The UK has allowed AZ to restart its study there (AZ is a UK-based company), but as of this writing, the U.S. has not. In fact, in an interview with Kaiser Health News, the National Institute for Neurological Disorders and Stroke’s Avindra Nath said “the highest levels of NIH are very concerned.” According to Nath, the NIH has yet to access tissue or blood samples from the patient, who was part of the U.K. portion of AZ’s Phase 3 study. NIH believes AZ is being far too coy with its data. Nath called for the company “to be more forthcoming,” adding that “we would like to see how we can help, but the lack of information makes it difficult to do so.”

Given this halt in the U.S. study, it is not inconceivable that, if the AZ vaccine, known as AZD1222, proves efficacious and safe in the UK, regulators there could approve it for general use well before the U.S. does. This would not make our Commandeer in Chief happy.

The Mask versus Vaccine dust up

Speaking of the Commander in Chief, he recently took CDC Director Dr. Robert Redfield for a quick walk to the woodshed for suggesting during testimony to a Senate subcommittee, “Masks are more guaranteed to protect me against COVID-19 than a vaccine.”

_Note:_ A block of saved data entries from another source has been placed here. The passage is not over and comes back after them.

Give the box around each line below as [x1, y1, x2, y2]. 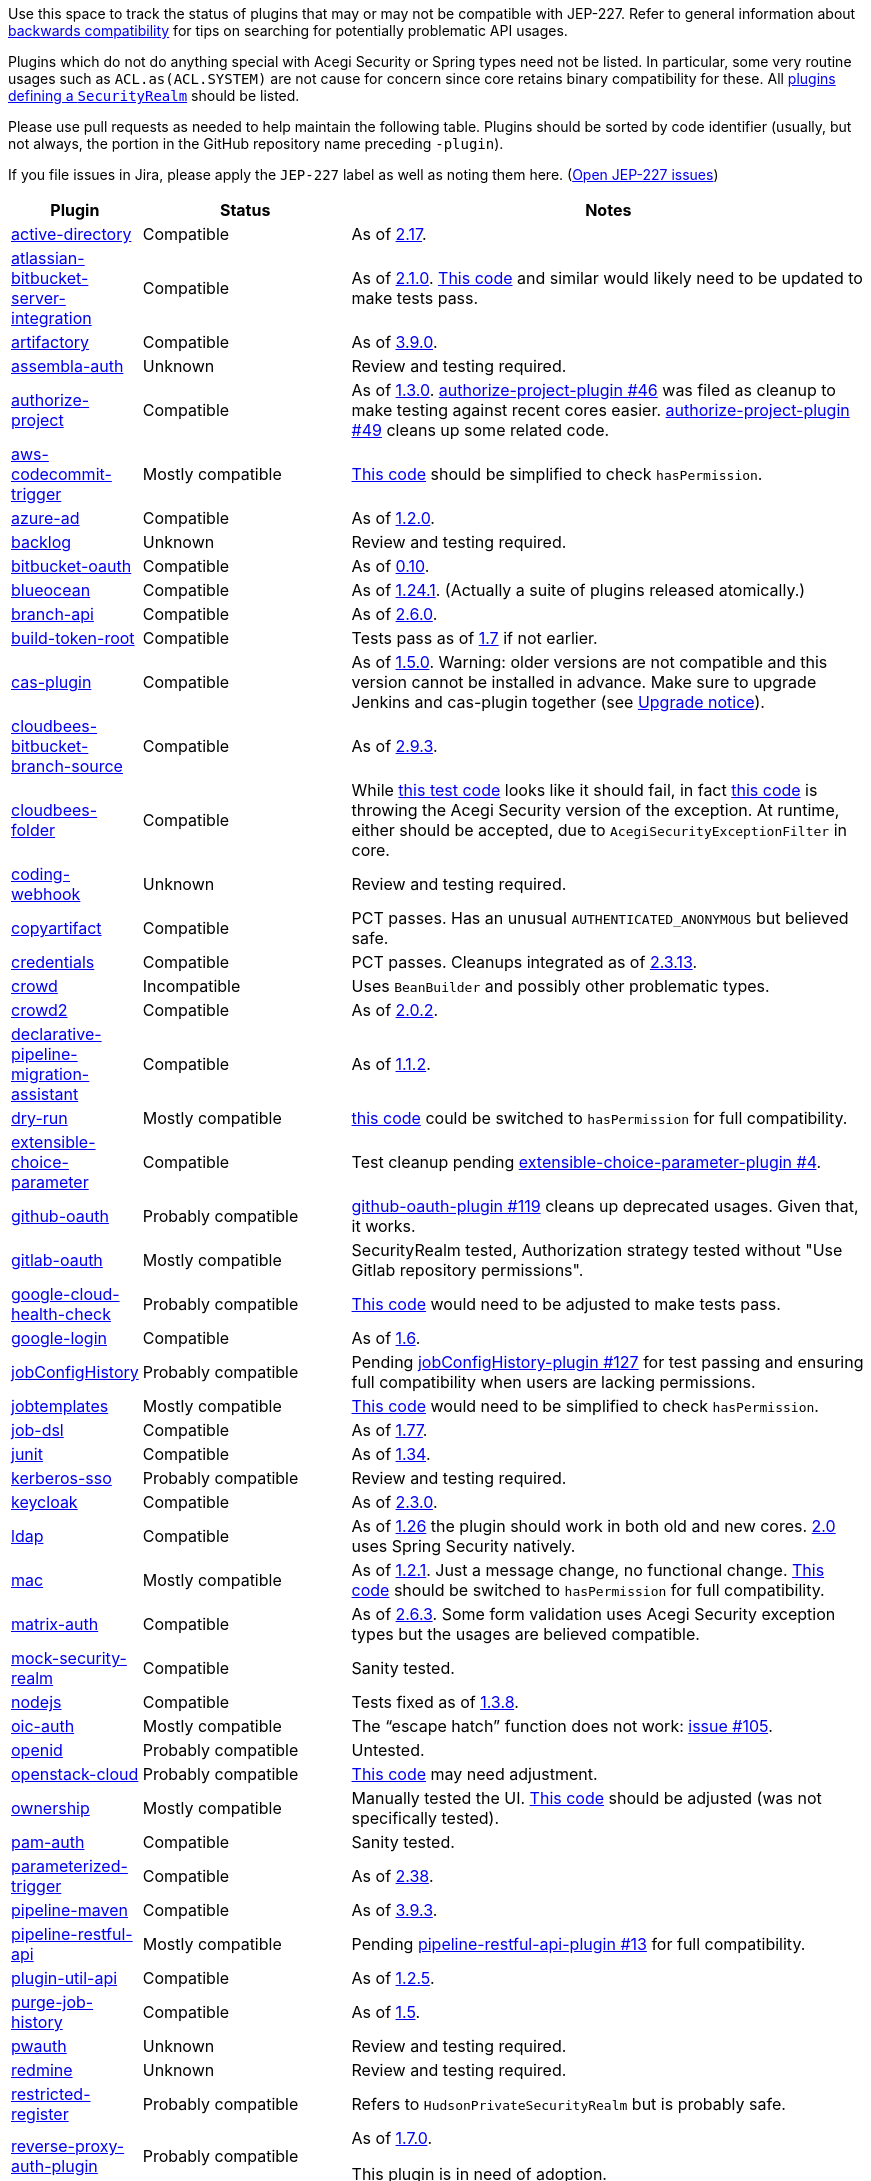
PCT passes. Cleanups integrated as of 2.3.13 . [351, 952, 698, 972]
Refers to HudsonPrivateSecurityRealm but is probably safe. [351, 2094, 786, 2114]
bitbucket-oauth [11, 556, 132, 576]
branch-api [11, 604, 94, 624]
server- [11, 288, 66, 308]
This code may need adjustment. [351, 1764, 598, 1784]
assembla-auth [11, 356, 124, 376]
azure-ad [11, 508, 80, 528]
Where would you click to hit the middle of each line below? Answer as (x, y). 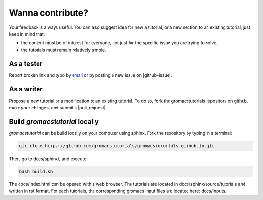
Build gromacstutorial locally (54, 121)
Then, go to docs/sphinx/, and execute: (48, 159)
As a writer (26, 89)
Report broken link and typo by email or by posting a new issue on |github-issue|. (91, 75)
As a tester (26, 64)
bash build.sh (36, 171)
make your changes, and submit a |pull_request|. (58, 108)
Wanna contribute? (49, 13)
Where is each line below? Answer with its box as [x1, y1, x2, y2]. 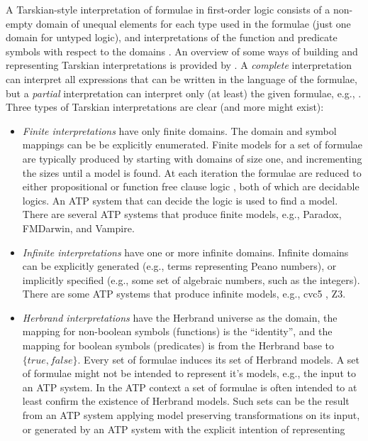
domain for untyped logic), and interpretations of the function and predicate [6, 30, 338, 45]
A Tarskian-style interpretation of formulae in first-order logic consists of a [6, 2, 330, 16]
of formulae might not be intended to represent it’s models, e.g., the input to [22, 366, 356, 381]
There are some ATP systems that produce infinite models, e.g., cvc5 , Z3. [22, 286, 346, 301]
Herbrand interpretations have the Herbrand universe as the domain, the [22, 310, 338, 325]
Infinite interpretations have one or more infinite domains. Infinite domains [22, 244, 349, 259]
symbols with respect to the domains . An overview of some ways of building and [6, 43, 358, 58]
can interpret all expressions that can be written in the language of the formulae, [6, 71, 357, 86]
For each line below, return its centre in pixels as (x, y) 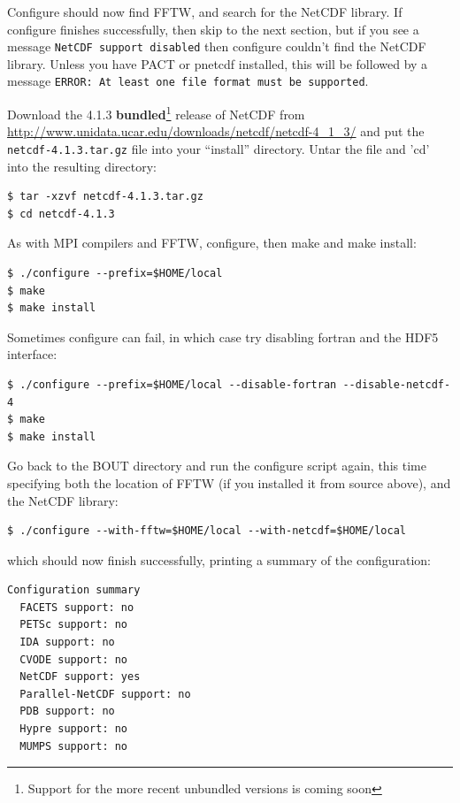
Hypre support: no (74, 729)
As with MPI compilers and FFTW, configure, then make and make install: (212, 243)
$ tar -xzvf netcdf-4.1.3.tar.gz (105, 197)
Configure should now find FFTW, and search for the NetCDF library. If (205, 11)
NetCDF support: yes (80, 677)
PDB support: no (67, 711)
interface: (32, 354)
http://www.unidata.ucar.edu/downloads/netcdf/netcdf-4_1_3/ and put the (216, 131)
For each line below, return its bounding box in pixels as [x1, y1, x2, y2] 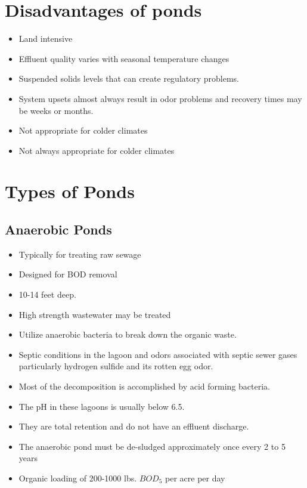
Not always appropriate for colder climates [18, 144, 175, 156]
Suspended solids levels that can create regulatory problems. [18, 72, 240, 85]
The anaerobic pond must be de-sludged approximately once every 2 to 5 [18, 440, 286, 452]
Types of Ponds [5, 179, 135, 203]
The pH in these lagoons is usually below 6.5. [18, 400, 185, 412]
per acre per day [165, 471, 225, 484]
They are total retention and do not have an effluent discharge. [18, 420, 249, 433]
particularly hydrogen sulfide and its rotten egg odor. [18, 360, 213, 372]
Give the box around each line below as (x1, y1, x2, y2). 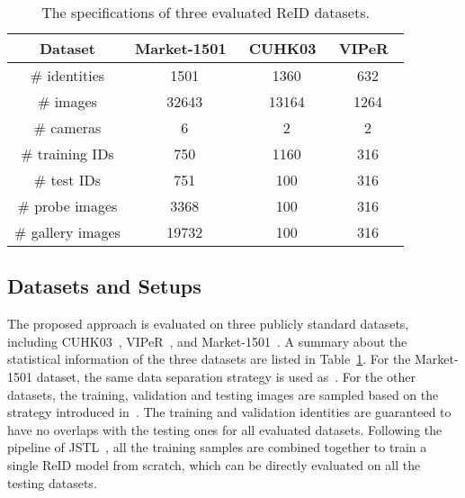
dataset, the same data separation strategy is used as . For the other (36, 367, 416, 385)
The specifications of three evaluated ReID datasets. (41, 2, 370, 23)
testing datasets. (7, 473, 97, 492)
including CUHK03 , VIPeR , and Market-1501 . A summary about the (7, 331, 407, 350)
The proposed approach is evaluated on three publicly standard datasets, (7, 314, 409, 333)
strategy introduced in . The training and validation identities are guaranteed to (7, 403, 452, 421)
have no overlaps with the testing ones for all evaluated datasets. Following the (7, 420, 443, 439)
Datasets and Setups (7, 272, 201, 300)
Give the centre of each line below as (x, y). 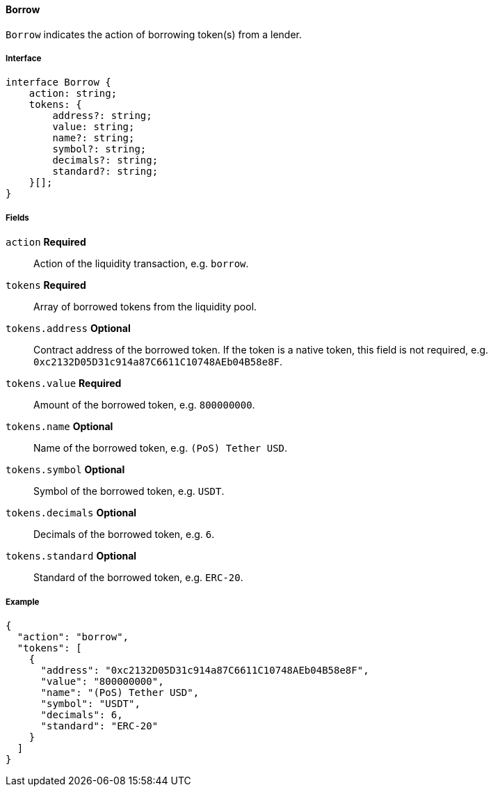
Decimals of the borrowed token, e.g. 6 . (124, 534)
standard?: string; (105, 172)
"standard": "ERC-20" (99, 726)
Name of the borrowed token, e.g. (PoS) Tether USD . (161, 448)
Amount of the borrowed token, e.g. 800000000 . (144, 405)
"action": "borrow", (73, 636)
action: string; (73, 94)
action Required (46, 242)
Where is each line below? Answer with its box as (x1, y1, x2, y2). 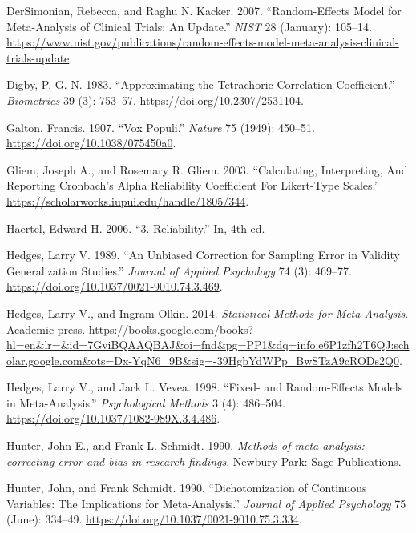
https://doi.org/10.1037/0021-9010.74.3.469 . (6, 278, 223, 295)
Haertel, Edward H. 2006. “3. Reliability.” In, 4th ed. (6, 219, 265, 236)
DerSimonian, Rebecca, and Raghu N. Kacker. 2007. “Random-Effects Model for (6, 2, 402, 18)
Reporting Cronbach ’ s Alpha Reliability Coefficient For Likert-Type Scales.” (6, 177, 380, 194)
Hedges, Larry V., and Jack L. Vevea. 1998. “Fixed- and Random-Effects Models (6, 379, 403, 395)
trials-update (6, 49, 70, 66)
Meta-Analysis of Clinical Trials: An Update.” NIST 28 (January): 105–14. (6, 18, 372, 34)
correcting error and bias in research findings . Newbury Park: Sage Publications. (6, 452, 402, 469)
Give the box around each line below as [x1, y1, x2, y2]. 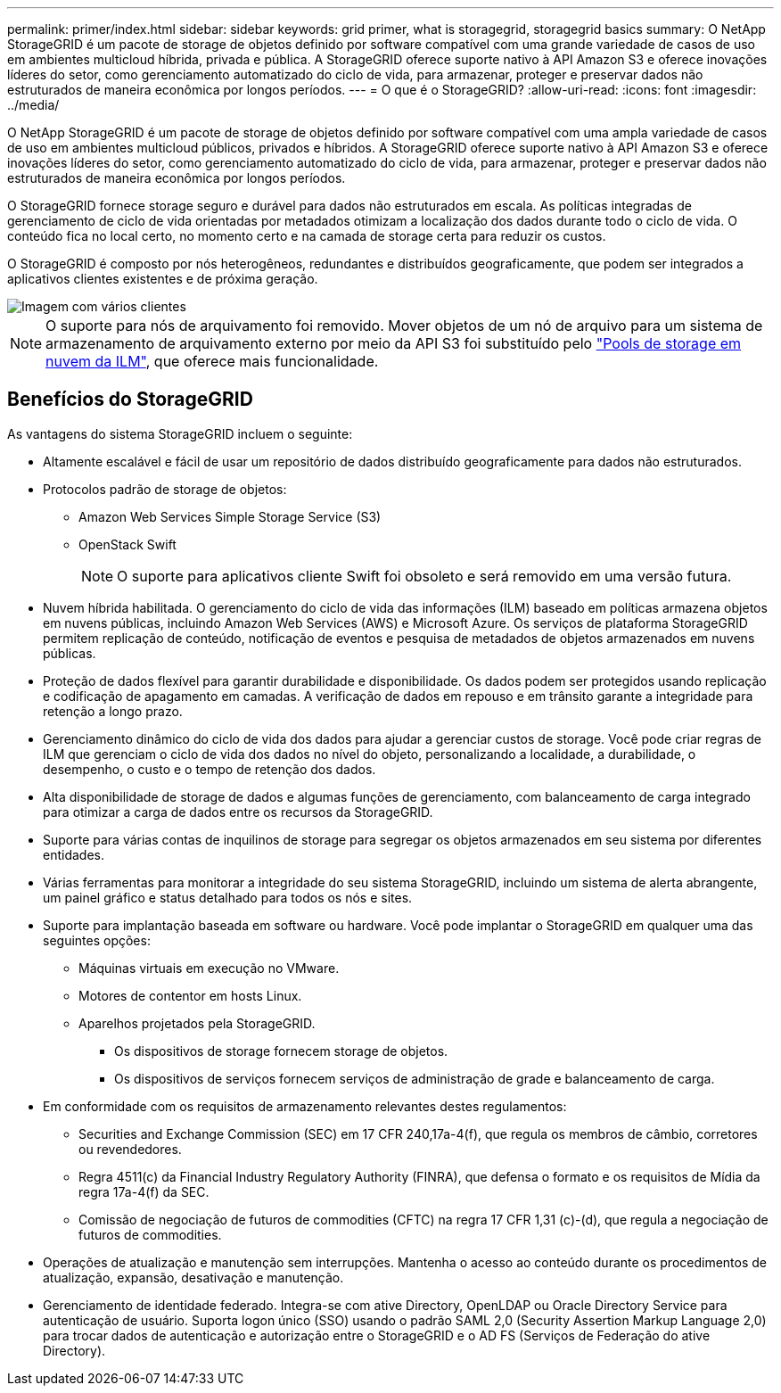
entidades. [43, 846, 104, 862]
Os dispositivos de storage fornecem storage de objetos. [114, 1043, 448, 1059]
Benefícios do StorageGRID [7, 388, 253, 411]
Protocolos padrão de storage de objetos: [43, 481, 287, 497]
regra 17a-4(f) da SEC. [78, 1183, 210, 1199]
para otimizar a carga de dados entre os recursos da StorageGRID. [43, 804, 433, 820]
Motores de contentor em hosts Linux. [78, 987, 302, 1003]
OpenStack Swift [78, 536, 177, 552]
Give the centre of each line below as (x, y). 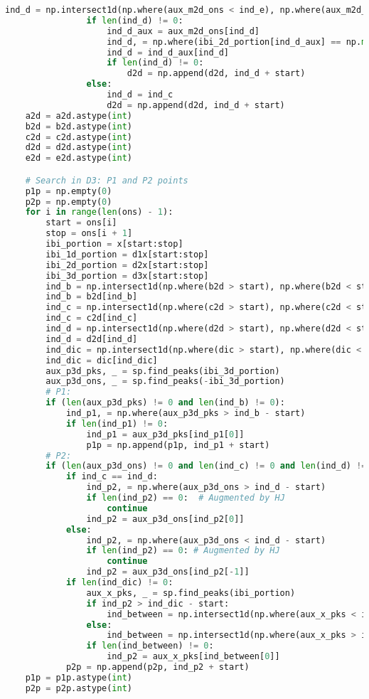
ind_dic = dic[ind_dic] (102, 360)
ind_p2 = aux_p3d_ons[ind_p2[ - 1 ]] (168, 572)
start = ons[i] (81, 223)
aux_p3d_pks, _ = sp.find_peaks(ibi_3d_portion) (163, 371)
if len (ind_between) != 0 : (150, 646)
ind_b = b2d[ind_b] (92, 297)
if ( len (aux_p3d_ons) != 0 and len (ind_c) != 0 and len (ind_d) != (206, 466)
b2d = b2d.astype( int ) (79, 126)
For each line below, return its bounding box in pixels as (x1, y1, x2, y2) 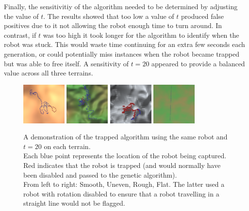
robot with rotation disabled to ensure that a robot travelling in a (23, 188, 219, 198)
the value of (4, 11, 39, 21)
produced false (181, 11, 224, 21)
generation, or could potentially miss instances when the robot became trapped (4, 48, 240, 59)
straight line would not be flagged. (23, 198, 125, 208)
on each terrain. (44, 141, 91, 151)
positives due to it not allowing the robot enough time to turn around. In (4, 20, 222, 30)
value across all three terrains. (4, 68, 93, 78)
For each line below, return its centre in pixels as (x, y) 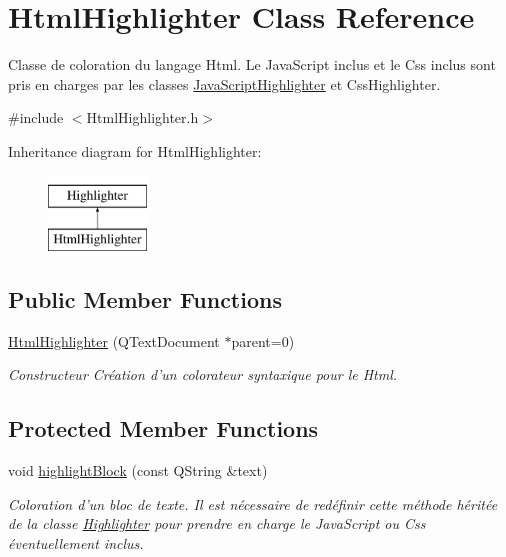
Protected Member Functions (163, 428)
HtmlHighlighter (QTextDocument (114, 340)
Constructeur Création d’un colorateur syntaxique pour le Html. (203, 374)
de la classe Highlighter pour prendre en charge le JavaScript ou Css (217, 523)
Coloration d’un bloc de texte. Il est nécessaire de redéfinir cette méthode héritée (253, 503)
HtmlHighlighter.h (142, 117)
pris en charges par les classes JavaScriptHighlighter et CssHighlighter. (224, 83)
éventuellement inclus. (76, 543)
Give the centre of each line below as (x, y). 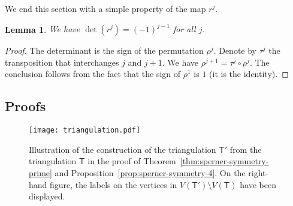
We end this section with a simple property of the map (105, 8)
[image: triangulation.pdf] (85, 130)
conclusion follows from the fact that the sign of (93, 74)
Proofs (25, 106)
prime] (40, 172)
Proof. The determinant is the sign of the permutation (104, 50)
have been (258, 184)
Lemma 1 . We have (43, 29)
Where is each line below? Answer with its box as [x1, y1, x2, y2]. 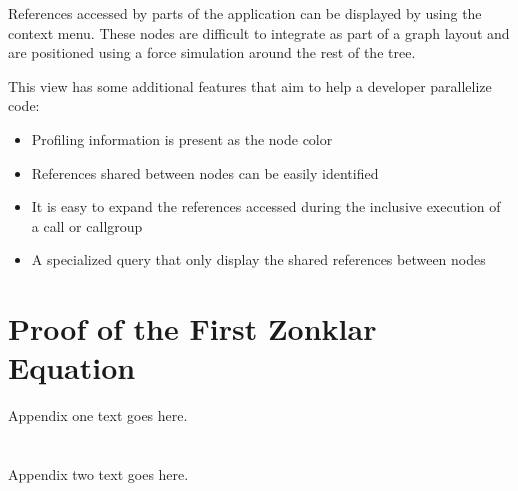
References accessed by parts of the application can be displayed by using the [8, 3, 482, 23]
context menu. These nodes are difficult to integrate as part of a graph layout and [8, 22, 510, 43]
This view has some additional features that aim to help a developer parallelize [8, 75, 492, 96]
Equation [8, 347, 136, 388]
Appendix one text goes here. [8, 405, 188, 426]
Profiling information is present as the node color [31, 128, 333, 149]
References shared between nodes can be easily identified [31, 162, 379, 183]
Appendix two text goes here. [8, 464, 189, 485]
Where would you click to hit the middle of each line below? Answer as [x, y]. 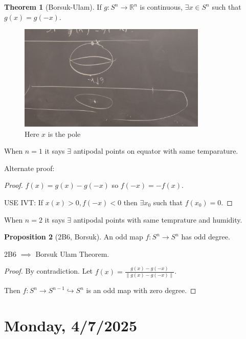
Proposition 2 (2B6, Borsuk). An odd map [74, 237]
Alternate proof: [29, 168]
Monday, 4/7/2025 [71, 325]
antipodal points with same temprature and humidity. [158, 219]
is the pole [64, 134]
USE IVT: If [24, 202]
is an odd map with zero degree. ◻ [141, 290]
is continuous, [161, 7]
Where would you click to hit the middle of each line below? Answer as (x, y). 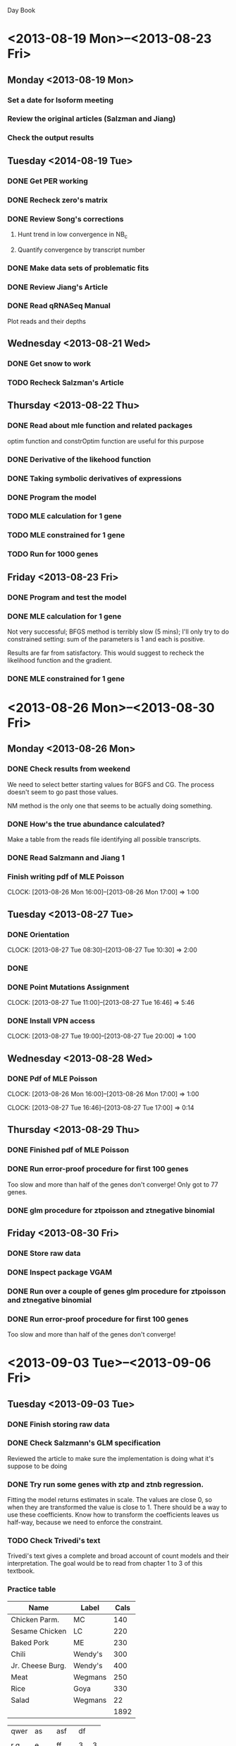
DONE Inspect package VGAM (60, 1272)
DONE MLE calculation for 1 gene (64, 616)
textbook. (21, 1571)
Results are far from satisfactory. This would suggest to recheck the (106, 653)
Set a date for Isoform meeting (61, 100)
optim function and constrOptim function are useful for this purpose (106, 441)
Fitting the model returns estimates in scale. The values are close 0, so (110, 1500)
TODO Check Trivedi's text (54, 1541)
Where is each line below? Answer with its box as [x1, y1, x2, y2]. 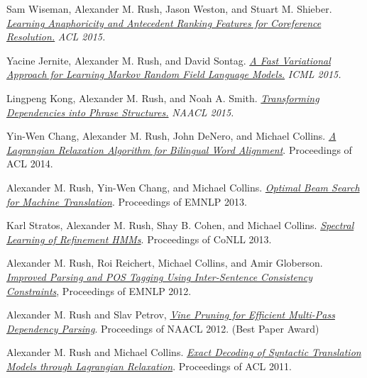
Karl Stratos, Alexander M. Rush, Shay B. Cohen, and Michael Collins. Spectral [6, 218, 354, 233]
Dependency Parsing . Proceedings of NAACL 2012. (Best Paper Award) [6, 321, 319, 335]
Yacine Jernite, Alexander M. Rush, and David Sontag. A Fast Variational [6, 52, 331, 67]
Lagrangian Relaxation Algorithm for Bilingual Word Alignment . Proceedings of [6, 142, 352, 157]
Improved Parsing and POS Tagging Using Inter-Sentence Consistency [6, 269, 313, 284]
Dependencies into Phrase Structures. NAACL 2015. [6, 104, 234, 119]
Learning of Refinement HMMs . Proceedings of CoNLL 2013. [6, 231, 272, 246]
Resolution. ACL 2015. [6, 29, 106, 44]

President Trump, who is not a doctor, but repeatedly plays one on TV, took exception to this. He publicly chastised Redfield for his comments and said a vaccine could be available in weeks and go “immediately” to the general public. Diminishing the usefulness of masks, despite a wealth of scientific evidence to the contrary, he said his CDC chief was “confused.”

Well, no, he wasn’t. Redfield told subcommittee members that if everyone in the U.S. would wear masks in public the pandemic could be under control within 12 weeks. His issue with a vaccine lies in its degree of immunogenicity, which he suggested would be in the area of 70%, meaning if 100 vaccinated people are exposed to the virus, 30 of them will have insufficient protection to ward it off. Those 30 will probably be comprised of groups who are most susceptible to the vaccine now, like the elderly.

People, masks will be with us for a long time.

Health insurance losses

Before the pandemic, 49% of Americans got health insurance through employer sponsored insurance (ESI). COVID-19 has reduced that percentage, because 6.2 million of our neighbors have lost their jobs and, consequently, their health insurance. When you factor in spouses and children, the number of people who have been shoved out the door into the COVID cold becomes 12 million.

Researchers at the Economic Policy Institute (EPI) have recently documented the losses in a new study. Researchers Josh Bivens and Ben Zipperer write:

  • Extreme churn after February 2020 has led to very large losses in ESI coverage. In March and April, for example, new hiring led to 2.4 million workers gaining ESI coverage each month, but historically large layoffs led to 5.6 million workers losing coverage each month. This rate of lost coverage—over 3 million workers—dwarfs a similar calculation for the number of workers losing coverage each month during the biggest job-losing period of the Great Recession (September 2008–March 2009). Our analysis using the monthly, high-quality measure of the total number of jobs in the economy from the Current Employment Statistics (CES) program of the Bureau of Labor Statistics (BLS) is consistent with 9 million workers having lost access to ESI in March and April 2020 but 2.9 million workers having gained coverage between April and July 2020.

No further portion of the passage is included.